LESGI-6 harbors nine genes, PALES_02531, PALES_02541, PALES_02551, PALES_02561, PALES_02571, PALES_02581, PALES_02591, PALES_02592, and PALES_02601 (Winsor et al., 2011) including a tRNA-Arg coding gene (Figure 4B). The protein-product of PALES_02541 is 100% identical to the transposase of P. aeruginosa LES431 (NCBI protein id: YP_008940382.1). This island also harbors genes, namely PALES_02581 and PALES_02591, encoding type VI secretion system (T6SS) core proteins.
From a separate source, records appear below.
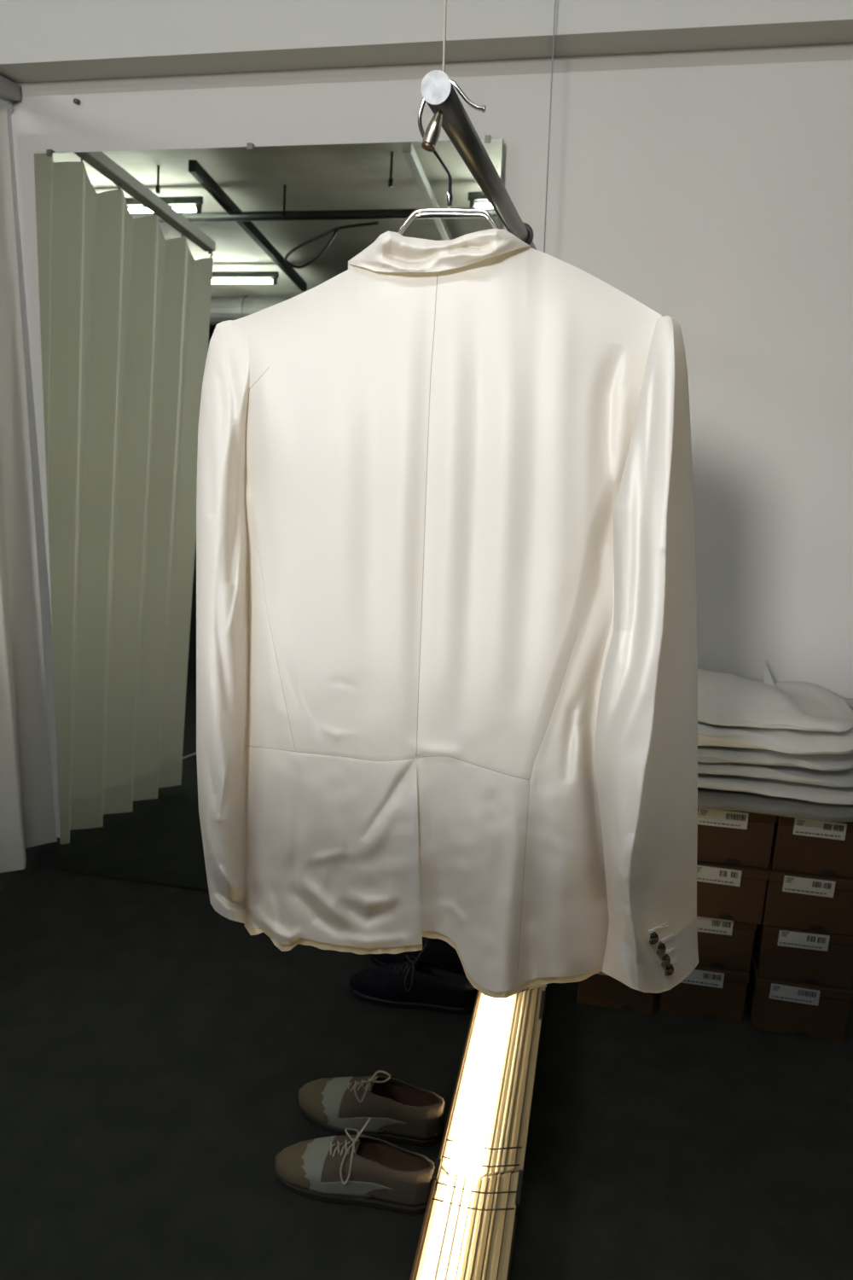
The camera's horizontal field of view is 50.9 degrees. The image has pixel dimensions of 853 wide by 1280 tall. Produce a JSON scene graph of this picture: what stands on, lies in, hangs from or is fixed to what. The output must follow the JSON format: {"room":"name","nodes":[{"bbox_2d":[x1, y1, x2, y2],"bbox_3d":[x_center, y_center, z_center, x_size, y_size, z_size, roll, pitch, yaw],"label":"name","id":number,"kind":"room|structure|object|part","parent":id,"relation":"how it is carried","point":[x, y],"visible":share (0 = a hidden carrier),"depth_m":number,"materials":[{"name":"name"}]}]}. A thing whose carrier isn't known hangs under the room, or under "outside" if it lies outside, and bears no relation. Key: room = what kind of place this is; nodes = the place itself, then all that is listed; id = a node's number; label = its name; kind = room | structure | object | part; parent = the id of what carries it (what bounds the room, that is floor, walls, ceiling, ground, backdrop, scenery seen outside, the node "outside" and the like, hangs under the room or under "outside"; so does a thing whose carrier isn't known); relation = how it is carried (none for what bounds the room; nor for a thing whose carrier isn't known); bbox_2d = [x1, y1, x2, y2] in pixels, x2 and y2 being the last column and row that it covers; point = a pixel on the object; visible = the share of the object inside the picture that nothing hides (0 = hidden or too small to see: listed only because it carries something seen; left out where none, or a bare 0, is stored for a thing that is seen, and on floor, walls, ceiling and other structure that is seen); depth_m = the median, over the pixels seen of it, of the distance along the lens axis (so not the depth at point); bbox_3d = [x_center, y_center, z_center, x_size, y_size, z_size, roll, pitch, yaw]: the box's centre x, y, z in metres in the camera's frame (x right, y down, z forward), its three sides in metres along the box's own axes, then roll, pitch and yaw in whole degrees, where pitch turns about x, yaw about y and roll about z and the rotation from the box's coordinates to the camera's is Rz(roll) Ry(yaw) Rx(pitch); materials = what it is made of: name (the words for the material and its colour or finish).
{"room":"clothing store","nodes":[
{"label":"clothing store","id":0,"kind":"room"},
{"bbox_2d":[0,837,852,1279],"bbox_3d":[-1.227,1.543,-0.996,6.600,0.080,7.250,4,15,11],"label":"floor","id":1,"kind":"structure","parent":0,"point":[157,1052],"depth_m":1.59,"materials":[{"name":"carpet"}]},
{"bbox_2d":[34,134,504,890],"bbox_3d":[-0.400,-0.213,2.094,1.070,1.741,0.149,4,15,11],"label":"wall mirror","id":2,"kind":"object","parent":1,"relation":"on","point":[142,254],"visible":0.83,"depth_m":2.08,"materials":[{"name":"clear glass"}]},
{"bbox_2d":[274,1117,435,1215],"bbox_3d":[-0.116,0.819,1.427,0.262,0.112,0.098,4,15,11],"label":"shoe","id":3,"kind":"object","parent":1,"relation":"on","point":[361,1170],"visible":1,"depth_m":1.40,"materials":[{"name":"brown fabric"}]},
{"bbox_3d":[-0.120,0.838,1.434,0.160,0.044,0.091,4,15,11],"label":"saddle panel","id":4,"kind":"part","parent":3,"relation":"part of","materials":[{"name":"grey leather"}]},
{"bbox_2d":[298,1070,444,1146],"bbox_3d":[-0.101,0.786,1.549,0.266,0.113,0.096,6,16,18],"label":"shoe","id":5,"kind":"object","parent":1,"relation":"on","point":[398,1111],"visible":1,"depth_m":1.53,"materials":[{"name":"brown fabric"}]},
{"bbox_3d":[-0.103,0.804,1.559,0.162,0.046,0.095,4,15,11],"label":"saddle panel","id":6,"kind":"part","parent":5,"relation":"part of","materials":[{"name":"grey leather"}]},
{"bbox_2d":[349,945,477,1014],"bbox_3d":[-0.027,0.699,1.881,0.272,0.113,0.097,4,15,11],"label":"shoe","id":7,"kind":"object","parent":1,"relation":"on","point":[416,984],"visible":0.96,"depth_m":1.85,"materials":[{"name":"black leather"}]},
{"bbox_3d":[-0.032,0.718,1.887,0.165,0.044,0.092,4,15,11],"label":"saddle panel","id":8,"kind":"part","parent":7,"relation":"part of","materials":[{"name":"black leather"}]},
{"bbox_2d":[369,936,465,971],"bbox_3d":[0.005,0.672,1.985,0.275,0.113,0.097,4,15,11],"label":"shoe","id":9,"kind":"object","parent":1,"relation":"on","point":[440,951],"visible":0.23,"depth_m":1.95,"materials":[{"name":"black leather"}]},
{"bbox_3d":[0.000,0.691,1.990,0.166,0.046,0.095,4,15,11],"label":"saddle panel","id":10,"kind":"part","parent":9,"relation":"part of","materials":[{"name":"black leather"}]},
{"bbox_2d":[409,983,546,1279],"bbox_3d":[0.091,0.838,1.447,0.140,0.075,1.120,4,15,11],"label":"floor light","id":11,"kind":"object","parent":1,"relation":"on","point":[468,1231],"visible":0.78,"depth_m":1.45,"materials":[{"name":"gold"}]},
{"bbox_2d":[577,971,654,1013],"bbox_3d":[0.427,0.672,2.011,0.158,0.118,0.339,4,15,11],"label":"shoe box","id":12,"kind":"object","parent":1,"relation":"on","point":[601,989],"visible":0.17,"depth_m":1.86,"materials":[{"name":"cardboard"}]},
{"bbox_2d":[657,965,750,1023],"bbox_3d":[0.600,0.682,1.990,0.170,0.118,0.339,4,15,11],"label":"shoe box","id":13,"kind":"object","parent":1,"relation":"on","point":[707,992],"visible":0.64,"depth_m":1.83,"materials":[{"name":"cardboard"}]},
{"bbox_3d":[0.601,0.634,1.978,0.170,0.020,0.338,4,15,11],"label":"lid","id":14,"kind":"part","parent":13,"relation":"part of","materials":[{"name":"cardboard"}]},
{"bbox_2d":[697,916,757,971],"bbox_3d":[0.605,0.565,1.962,0.170,0.118,0.339,4,15,11],"label":"shoe box","id":15,"kind":"object","parent":13,"relation":"on","point":[723,944],"visible":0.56,"depth_m":1.80,"materials":[{"name":"cardboard"}]},
{"bbox_2d":[697,860,769,924],"bbox_3d":[0.611,0.455,1.915,0.170,0.118,0.339,4,15,11],"label":"shoe box","id":16,"kind":"object","parent":15,"relation":"on","point":[724,891],"visible":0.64,"depth_m":1.75,"materials":[{"name":"cardboard"}]},
{"bbox_3d":[0.612,0.407,1.903,0.170,0.020,0.338,4,15,11],"label":"lid","id":17,"kind":"part","parent":16,"relation":"part of","materials":[{"name":"cardboard"}]},
{"bbox_2d":[697,808,777,868],"bbox_3d":[0.615,0.338,1.888,0.170,0.118,0.339,4,15,11],"label":"shoe box","id":18,"kind":"object","parent":16,"relation":"on","point":[724,836],"visible":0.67,"depth_m":1.73,"materials":[{"name":"cardboard"}]},
{"bbox_3d":[0.616,0.291,1.876,0.170,0.020,0.338,4,15,11],"label":"lid","id":19,"kind":"part","parent":18,"relation":"part of","materials":[{"name":"cardboard"}]},
{"bbox_3d":[0.606,0.518,1.950,0.170,0.020,0.338,4,15,11],"label":"lid","id":20,"kind":"part","parent":15,"relation":"part of","materials":[{"name":"cardboard"}]},
{"bbox_2d":[745,951,852,1042],"bbox_3d":[0.780,0.699,1.944,0.180,0.118,0.339,4,15,11],"label":"shoe box","id":21,"kind":"object","parent":1,"relation":"on","point":[774,1005],"visible":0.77,"depth_m":1.79,"materials":[{"name":"cardboard"}]},
{"bbox_3d":[0.781,0.651,1.931,0.180,0.020,0.338,4,15,11],"label":"lid","id":22,"kind":"part","parent":21,"relation":"part of","materials":[{"name":"cardboard"}]},
{"bbox_2d":[752,919,852,989],"bbox_3d":[0.784,0.582,1.916,0.176,0.118,0.339,4,15,11],"label":"shoe box","id":23,"kind":"object","parent":21,"relation":"on","point":[814,957],"visible":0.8,"depth_m":1.76,"materials":[{"name":"cardboard"}]},
{"bbox_2d":[762,861,852,936],"bbox_3d":[0.778,0.467,1.883,0.172,0.118,0.339,4,15,11],"label":"shoe box","id":24,"kind":"object","parent":23,"relation":"on","point":[798,900],"visible":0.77,"depth_m":1.73,"materials":[{"name":"cardboard"}]},
{"bbox_3d":[0.779,0.420,1.871,0.172,0.020,0.338,4,15,11],"label":"lid","id":25,"kind":"part","parent":24,"relation":"part of","materials":[{"name":"cardboard"}]},
{"bbox_2d":[770,815,852,878],"bbox_3d":[0.783,0.351,1.855,0.168,0.118,0.339,4,15,11],"label":"shoe box","id":26,"kind":"object","parent":24,"relation":"on","point":[799,845],"visible":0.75,"depth_m":1.70,"materials":[{"name":"cardboard"}]},
{"bbox_2d":[698,787,852,821],"bbox_3d":[0.633,0.268,1.848,0.536,0.035,0.379,4,15,11],"label":"folded garment","id":27,"kind":"object","parent":26,"relation":"on","point":[711,799],"visible":0.31,"depth_m":1.68,"materials":[{"name":"grey fabric"}]},
{"bbox_2d":[698,773,852,805],"bbox_3d":[0.644,0.240,1.845,0.497,0.025,0.367,4,15,11],"label":"folded garment","id":28,"kind":"object","parent":27,"relation":"on","point":[819,794],"visible":0.25,"depth_m":1.69,"materials":[{"name":"white fabric"}]},
{"bbox_2d":[698,762,852,787],"bbox_3d":[0.629,0.213,1.836,0.485,0.032,0.337,4,15,11],"label":"folded garment","id":29,"kind":"object","parent":28,"relation":"on","point":[829,778],"visible":0.28,"depth_m":1.69,"materials":[{"name":"grey fabric"}]},
{"bbox_2d":[698,745,852,770],"bbox_3d":[0.634,0.181,1.831,0.448,0.038,0.333,4,15,11],"label":"folded garment","id":30,"kind":"object","parent":29,"relation":"on","point":[706,753],"visible":0.24,"depth_m":1.68,"materials":[{"name":"grey fabric"}]},
{"bbox_2d":[698,721,852,754],"bbox_3d":[0.631,0.149,1.817,0.470,0.044,0.357,4,15,11],"label":"folded garment","id":31,"kind":"object","parent":30,"relation":"on","point":[786,741],"visible":0.37,"depth_m":1.67,"materials":[{"name":"white fabric"}]},
{"bbox_2d":[698,668,852,732],"bbox_3d":[0.607,0.095,1.822,0.484,0.060,0.330,4,15,11],"label":"folded garment","id":32,"kind":"object","parent":31,"relation":"on","point":[724,699],"visible":0.61,"depth_m":1.71,"materials":[{"name":"white fabric"}]},
{"bbox_2d":[763,660,775,686],"bbox_3d":[0.708,0.077,1.838,0.036,0.071,0.008,4,15,11],"label":"fabric corner","id":33,"kind":"object","parent":32,"relation":"on","point":[768,679],"visible":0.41,"depth_m":1.84,"materials":[{"name":"grey fabric"}]},
{"bbox_2d":[843,698,852,709],"bbox_3d":[0.899,0.170,1.859,0.116,0.069,0.147,4,15,11],"label":"cloth","id":34,"kind":"object","parent":32,"relation":"on","point":[850,702],"visible":0.05,"depth_m":1.88,"materials":[{"name":"grey fabric"}]},
{"bbox_3d":[0.785,0.304,1.843,0.168,0.020,0.338,4,15,11],"label":"lid","id":35,"kind":"part","parent":26,"relation":"part of","materials":[{"name":"cardboard"}]},
{"bbox_3d":[0.785,0.535,1.904,0.176,0.020,0.338,4,15,11],"label":"lid","id":36,"kind":"part","parent":23,"relation":"part of","materials":[{"name":"cardboard"}]},
{"bbox_2d":[0,42,852,837],"bbox_3d":[-0.458,-0.658,2.140,6.600,2.740,0.100,4,15,11],"label":"wall","id":37,"kind":"structure","parent":0,"point":[712,189],"depth_m":1.87,"materials":[{"name":"paint"}]},
{"bbox_2d":[0,75,21,100],"bbox_3d":[-1.046,-1.101,1.522,0.040,0.039,1.077,4,15,11],"label":"track","id":38,"kind":"object","parent":37,"relation":"attached to","point":[9,90],"visible":1,"depth_m":2.00,"materials":[{"name":"white metal"}]},
{"bbox_2d":[0,99,57,872],"bbox_3d":[-1.108,-0.206,1.760,0.097,1.830,1.089,4,15,11],"label":"pleated curtain","id":39,"kind":"object","parent":38,"relation":"hanging from","point":[27,817],"visible":1,"depth_m":2.24,"materials":[{"name":"white fabric"}]},
{"bbox_2d":[73,98,80,104],"bbox_3d":[-0.783,-1.207,2.009,0.011,0.013,0.018,4,15,11],"label":"screw","id":40,"kind":"object","parent":37,"relation":"attached to","point":[75,101],"visible":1,"depth_m":2.00,"materials":[{"name":"grey metal"}]},
{"bbox_2d":[0,0,852,82],"bbox_3d":[-0.458,-1.535,1.797,6.600,0.670,0.113,4,15,11],"label":"ceiling","id":41,"kind":"structure","parent":37,"relation":"attached to","point":[41,40],"depth_m":1.77,"materials":[{"name":"grey paint"}]},
{"bbox_2d":[196,228,698,998],"bbox_3d":[0.015,0.021,0.900,0.576,0.792,0.228,4,15,11],"label":"jacket","id":42,"kind":"object","parent":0,"point":[446,647],"visible":1,"depth_m":0.85,"materials":[{"name":"white fabric"}]},
{"bbox_3d":[-0.102,0.001,0.899,0.228,0.710,0.085,4,15,11],"label":"panel","id":43,"kind":"part","parent":42,"relation":"part of","materials":[{"name":"white fabric"}]},
{"bbox_3d":[0.097,0.002,0.856,0.230,0.711,0.128,4,15,11],"label":"panel","id":44,"kind":"part","parent":42,"relation":"part of","materials":[{"name":"white fabric"}]},
{"bbox_3d":[0.111,0.008,0.943,0.234,0.771,0.094,4,15,11],"label":"panel","id":45,"kind":"part","parent":42,"relation":"part of","materials":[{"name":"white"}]},
{"bbox_3d":[-1.166,-1.016,-1.683,6.600,0.100,7.250,4,15,11],"label":"ceiling","id":46,"kind":"structure","parent":0,"visible":0},
{"bbox_2d":[442,0,447,72],"bbox_3d":[0.026,-0.984,0.592,0.002,1.086,0.002,4,15,11],"label":"cord","id":47,"kind":"object","parent":46,"relation":"hanging from","point":[445,1],"visible":1,"depth_m":0.72,"materials":[{"name":"beige plastic"}]},
{"bbox_2d":[543,0,556,252],"bbox_3d":[0.240,-1.260,1.639,0.012,1.086,0.002,4,15,11],"label":"cord","id":48,"kind":"object","parent":46,"relation":"hanging from","point":[555,0],"visible":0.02,"depth_m":1.71,"materials":[{"name":"grey plastic"}]},
{"bbox_2d":[420,69,537,250],"bbox_3d":[0.121,-0.587,1.257,0.025,0.025,1.126,4,15,11],"label":"rod","id":49,"kind":"object","parent":48,"relation":"hanging from","point":[437,89],"visible":0.73,"depth_m":0.86,"materials":[{"name":"metal"}]},
{"bbox_2d":[421,110,442,151],"bbox_3d":[0.004,-0.424,0.745,0.017,0.031,0.014,4,15,11],"label":"cord gripper","id":50,"kind":"object","parent":49,"relation":"hanging from","point":[432,134],"visible":1,"depth_m":0.74,"materials":[{"name":"silver metal"}]},
{"bbox_2d":[396,78,500,234],"bbox_3d":[0.013,-0.371,0.795,0.356,0.212,0.049,4,15,11],"label":"hanger","id":51,"kind":"object","parent":49,"relation":"hanging from","point":[437,211],"visible":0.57,"depth_m":0.79,"materials":[{"name":"silver metal"}]},
{"bbox_3d":[0.014,-0.328,0.821,0.356,0.115,0.023,4,15,11],"label":"wire arm","id":52,"kind":"part","parent":51,"relation":"part of","materials":[{"name":"silver metal"}]},
{"bbox_3d":[0.014,-0.330,0.817,0.355,0.114,0.024,4,15,11],"label":"wire arm","id":53,"kind":"part","parent":51,"relation":"part of","materials":[{"name":"silver metal"}]},
{"bbox_2d":[523,222,533,244],"bbox_3d":[0.143,-0.615,1.365,0.039,0.039,0.016,4,15,11],"label":"ring","id":54,"kind":"object","parent":49,"relation":"attached to","point":[528,227],"visible":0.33,"depth_m":1.36,"materials":[{"name":"black metal"}]}
]}
Haemolysin co-regulated protein (HCP) is encoded by PALES_02591 and valine-glycine repeat protein G (VgrG) is encoded by PALES_02581 (Winsor et al., 2011). Both HCP and VgrG show structural similarity to phage proteins; the HCP protein is related to tail protein of phage lambda, gpV (Mougous et al., 2006; Pell et al., 2009), and VgrG adopts a quaternary arrangement similar to gp27/gp5 complex of the bacteriophage T4 (Kanamaru et al., 2002; Leiman et al., 2009). Further, PALES_02581 has four phage protein domains – a phage GPD domain, phage base V domain, T6SS Vgr domain and DUF2345. Importantly, the domain similar to the Vgr protein is integral to the function of T6SS. Interestingly, however, this island lacks the other T6SS genes. The roles of other genes on this island remain unclear.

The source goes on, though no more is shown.